In short, the Trump administration’s eschewing of the American built liberal world order for a realpolitik, transactional approach to foreign policy has inadvertently provided the foundation for Japan and China to move past historical grievances and return to their normal post-normalization nature of hot economics/ cold politics also known as Seikei Bunri/ 政経分離 in Japanese.

This characterization is important. Returning to the normal track of development by holding a summit suggests a return to the seikei bunri dynamic.

Optimists are predicting an incremental path towards a “Pax Sinae-Nipponica”. They have highlighted that Prime Minister Abe and President Xi’s dominant positions within their polities places them in a unique position to advance their national interests through economic cooperation on the BRI, trade pacts, and developing co-dependence as the Germans and French did to make war a thing of the past.

This vision is enticing, but unrealistic. Whilst a real warming of relations would be welcome in the region, the reality is that the difficult security, economic, and political issues that have divided the two Asia giants remain and they cannot be easily resolved.

Focusing on security, lawfare tactics in the East China Sea to erode Japanese sovereignty over the Senkaku Islands are a sign of bad faith in any warming of relations. The same could be said for the militarization of man-made islands in the SCS and the rejection of the Permanent Court of Arbitration’s July 2016 decision against all of China’s claims in the South China Sea.

Japan does not help its own case against China’s artificial island claims when it is engaging in its own artificial island building in the case of Okinotorishima. This inconsistent position sends the message to Beijing that Japan’s position is hypocritical and not wedded to any legal interpretation, and is merely based on national interests.

Beijing’s concerns also stem from Prime Minister Abe’s leadership on the Free and Open Indo-Pacific (FOIP) Strategy, and its sponsoring of counter initiatives to the BRI like the Asian-Africa Growth Corridor. Both initiatives push back against President Xi’s signature BRI and show the leaders have different visions of the region’s future integration. It suggests that Xi’s proposals are neither free nor open and thus inimical to states that China is promoting its keynote diplomatic initiatives such as Community of Common Destiny for Mankind to.

Whilst Trump’s realpolitik foreign policy has created political space for their top leadership to reengage, security remains a major stumbling block between the two neighbours that cannot be address in a single summit. Both leaders will need to inculcate more trust into their relationship.

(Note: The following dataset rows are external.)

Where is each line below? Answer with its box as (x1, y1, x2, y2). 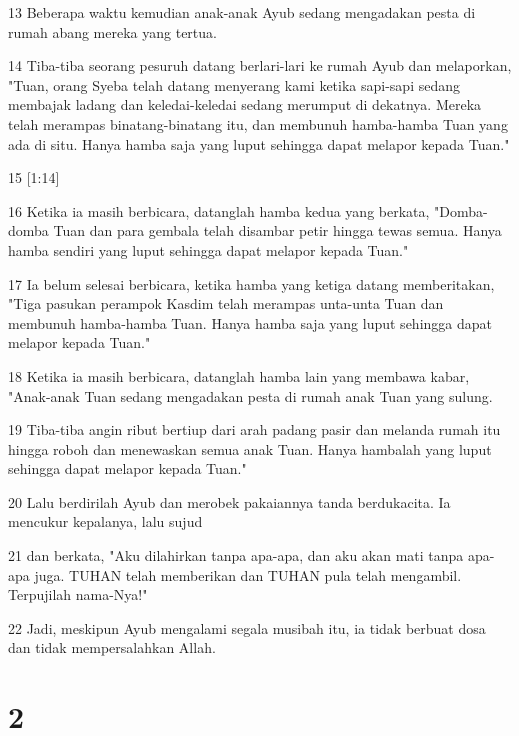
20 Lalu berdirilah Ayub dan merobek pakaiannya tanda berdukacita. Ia (8, 491, 451, 512)
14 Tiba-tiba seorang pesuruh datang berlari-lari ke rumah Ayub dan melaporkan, (8, 55, 512, 76)
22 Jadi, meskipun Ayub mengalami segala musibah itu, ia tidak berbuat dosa (8, 617, 486, 638)
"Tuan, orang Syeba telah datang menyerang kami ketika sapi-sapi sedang (8, 74, 461, 95)
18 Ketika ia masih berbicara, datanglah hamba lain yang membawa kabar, (8, 365, 470, 386)
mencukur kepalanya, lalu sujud (8, 511, 203, 532)
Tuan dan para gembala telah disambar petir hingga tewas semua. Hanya (53, 220, 502, 241)
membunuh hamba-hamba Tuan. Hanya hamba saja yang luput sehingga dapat (8, 312, 492, 333)
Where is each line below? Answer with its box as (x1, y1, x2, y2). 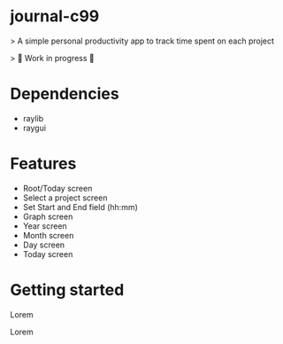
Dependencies (10, 84, 119, 104)
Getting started (10, 280, 125, 300)
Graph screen (22, 211, 73, 222)
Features (10, 153, 77, 174)
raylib (22, 113, 44, 123)
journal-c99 (10, 6, 100, 27)
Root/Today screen (22, 183, 93, 193)
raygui (22, 122, 47, 133)
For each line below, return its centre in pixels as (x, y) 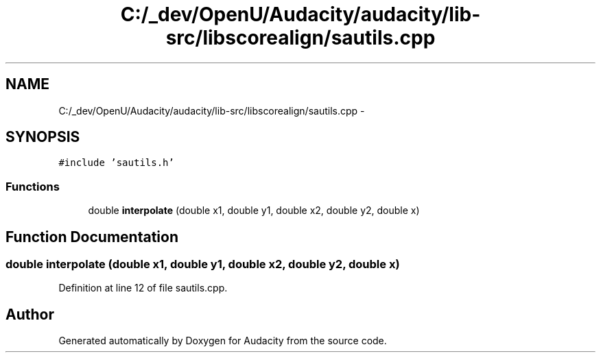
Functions (33, 186)
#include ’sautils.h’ (116, 163)
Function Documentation (92, 237)
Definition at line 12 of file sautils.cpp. (143, 288)
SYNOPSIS (43, 137)
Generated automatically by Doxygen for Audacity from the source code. (223, 341)
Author (30, 314)
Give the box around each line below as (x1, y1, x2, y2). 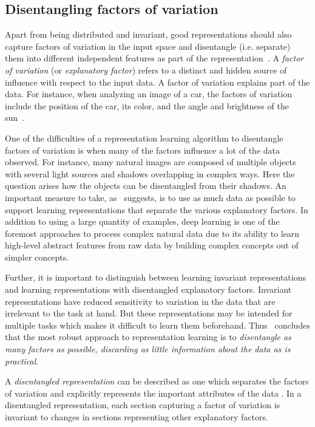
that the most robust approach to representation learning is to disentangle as (5, 330, 291, 343)
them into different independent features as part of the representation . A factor (5, 52, 304, 64)
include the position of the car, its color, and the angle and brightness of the (5, 99, 289, 112)
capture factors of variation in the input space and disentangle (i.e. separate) (5, 39, 291, 52)
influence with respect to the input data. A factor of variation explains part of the (5, 75, 310, 88)
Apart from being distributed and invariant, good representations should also (5, 28, 292, 41)
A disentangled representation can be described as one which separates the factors (5, 375, 309, 388)
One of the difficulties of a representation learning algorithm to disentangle (5, 131, 283, 144)
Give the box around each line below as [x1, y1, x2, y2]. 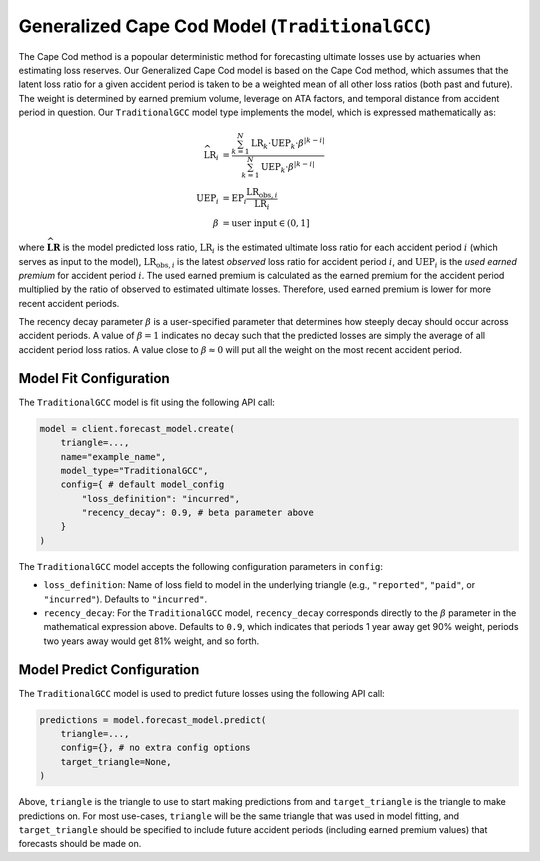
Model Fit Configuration [18, 370, 170, 387]
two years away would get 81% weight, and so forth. [43, 635, 260, 647]
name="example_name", [60, 451, 167, 462]
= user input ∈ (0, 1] [221, 218, 310, 229]
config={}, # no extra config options [60, 742, 251, 754]
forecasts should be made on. [18, 838, 142, 850]
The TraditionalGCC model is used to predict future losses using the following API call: [18, 687, 385, 699]
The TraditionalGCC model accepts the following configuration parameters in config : [18, 560, 384, 572]
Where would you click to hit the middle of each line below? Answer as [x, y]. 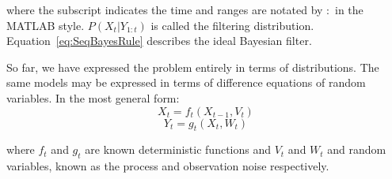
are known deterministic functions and [178, 149]
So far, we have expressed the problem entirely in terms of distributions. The [193, 67]
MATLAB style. [46, 25]
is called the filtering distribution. [232, 25]
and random [357, 149]
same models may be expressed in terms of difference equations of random [186, 82]
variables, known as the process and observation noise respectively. [168, 166]
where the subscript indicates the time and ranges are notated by [165, 9]
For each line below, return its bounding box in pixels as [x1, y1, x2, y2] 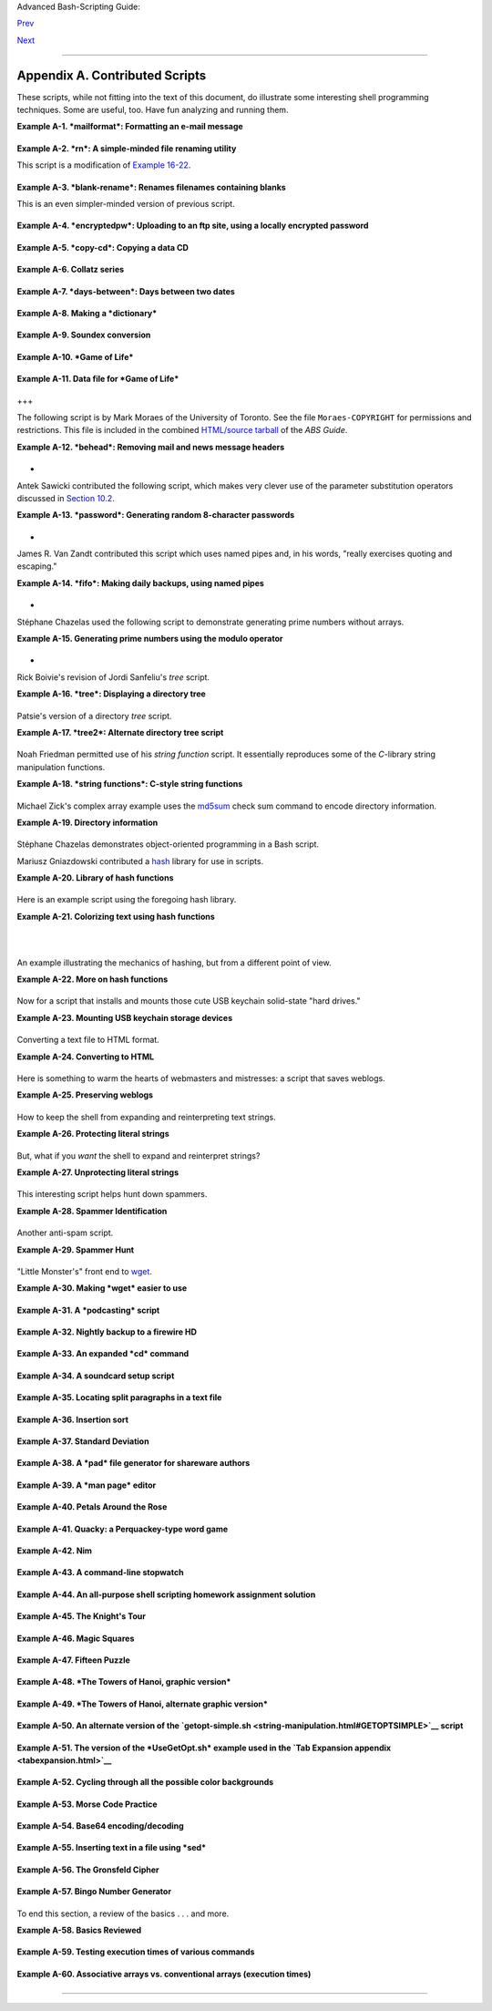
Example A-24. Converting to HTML [16, 1051, 155, 1062]
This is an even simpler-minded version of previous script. [16, 199, 236, 210]
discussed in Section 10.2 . [16, 492, 116, 503]
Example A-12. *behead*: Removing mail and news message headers [16, 441, 285, 452]
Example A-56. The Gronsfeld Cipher [16, 1864, 159, 1875]
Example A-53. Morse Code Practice [16, 1799, 159, 1810]
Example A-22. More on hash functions [16, 974, 169, 985]
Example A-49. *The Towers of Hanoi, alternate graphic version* [16, 1698, 269, 1709]

Judging by the recent USMECA trade agreement’s Article 32.10 that limits Canada, Mexico, and the US from entering into a free trade agreement with a “non-market” economy (read China), the Sino-Japanese thaw is likely to be ephemeral as any bilateral FTA between Japan and the US is likely to contain a similar provision.  

Lastly, the intensifying security competition between China and the US will also place greater political, economic, and military demands on Japan. This will complicate the transient warming of Sino-Japanese relations and compel Japan to choose between their US ally or their Chinese neighbour. Security imperatives will trump trade, and as a result, Sino-Japanese relations will recalibrate to face the new realities of great power politics and a return of realpolitik-based foreign policy.